Another Dependency Management Scheme

This post is based on an accumulator pattern I encountered when converting recursive functions to be tail recursive.

For a long time I have been looking for a way to cleanly handle errors that arise in functions. It’s well known among programmers that only about 20% of code does any real work, the rest is there to take care of  IO and error conditions. That’s one of the afterthoughts that Joe Morasco has in How to learn a new programming language.

It takes me a few hours to recall how to make the linked list
work and get something on the air. To allow someone else to play the
game unsupervised (which means doing some error handling) usually
takes me a few days of programming.

KDBQ lets you omit a lot of ceremony and boilerplate so you can get to work faster. Often a function that does something useful, ie real work, is a few lines. However, you still need to do the error handling somewhere and it’s best if we can keep our functions doing mostly work. If there are specific error conditions that need to be handled then by all means handle it, otherwise assume that the input you get is what you expect. (I know this sounds crazy to all those paranoid defensive programmers, but frankly you might like where this post goes.)

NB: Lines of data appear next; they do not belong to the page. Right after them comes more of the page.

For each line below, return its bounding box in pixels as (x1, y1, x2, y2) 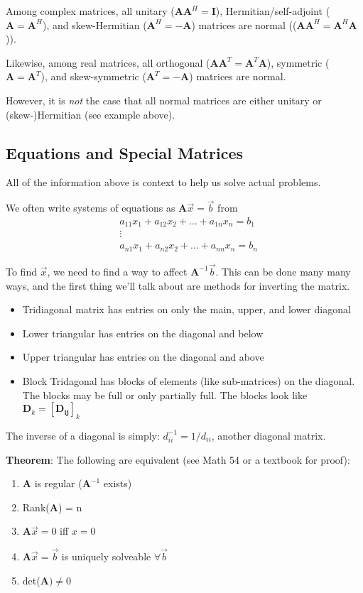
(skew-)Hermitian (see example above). (6, 107, 175, 121)
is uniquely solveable (61, 549, 151, 564)
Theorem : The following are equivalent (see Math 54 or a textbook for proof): (6, 452, 350, 467)
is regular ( (34, 476, 82, 491)
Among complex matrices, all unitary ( (6, 4, 175, 18)
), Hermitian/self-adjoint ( (215, 4, 330, 18)
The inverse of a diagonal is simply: (6, 428, 160, 442)
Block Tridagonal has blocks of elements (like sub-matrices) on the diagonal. (22, 373, 355, 388)

The only ceremony that I insist on is that every function you write takes a dictionary as the input. I find this to be pretty liberating in general as you can easily add functionality over time without breaking an API and it allows for the function to implement sensible default values while allowing customization.

What I eventually settled on was something that would allow me to create dependent functions by ordering them.

I think of them as “getters.” Each function “gets” a value using a dictionary of configurations.

A list of getters can be easily seen on a page and read. If you know what each getter is doing then you can keep reading, otherwise you can go look at the definition.

I then would create a getter dictionary, each key in the getter dictionary will eventually be assigned a value. The value is either the value that was already in the input or the value of applying the current getter to the dictionary.

To make this a bit clearer, suppose that I want to create a function that gives my pet animal a name.

I have the following dependencies:

What pet animal am I getting? Turtle, Elephant, Dog, Snake

getAnimalType:{[args] first 1?`Turtle`Elephant`Dog`Snake}

Is the animal a boy or a girl? (obviously turtles and elephants are more likely to be girls)

getBoyorGirl:{[args] 
   d:`Turtle`Elephant`Dog`Snake!0.7 0.7 0.5 0.5;
    $[first d[args[`AnimalType]]>1?1.0;`girl;`boy]}

Choose a name based on those two criteria.

getName:{[args] $[`boy~args[`BoyorGirl];`Kunee;`Kuni]} 
/(we like the name IPA transcription kʊniː)

So here is the basic idea: We combine these three separate verbs into a larger verb:

getPetAnimalName:{[args] 
  getters:()!();
  getters[`AnimalType]:getAnimalType;
  getters[`BoyorGirl]:getBoyorGirl;
  getters[`Name]:getName;
  :setIfMissing /[args;key getters; value getters]}

We can read this function by looking at what keys are being set in the getters dictionary. The keys tell you what this function plans on using or setting; the values tell you how the function will set them if the key is missing in the dictionary you pass in.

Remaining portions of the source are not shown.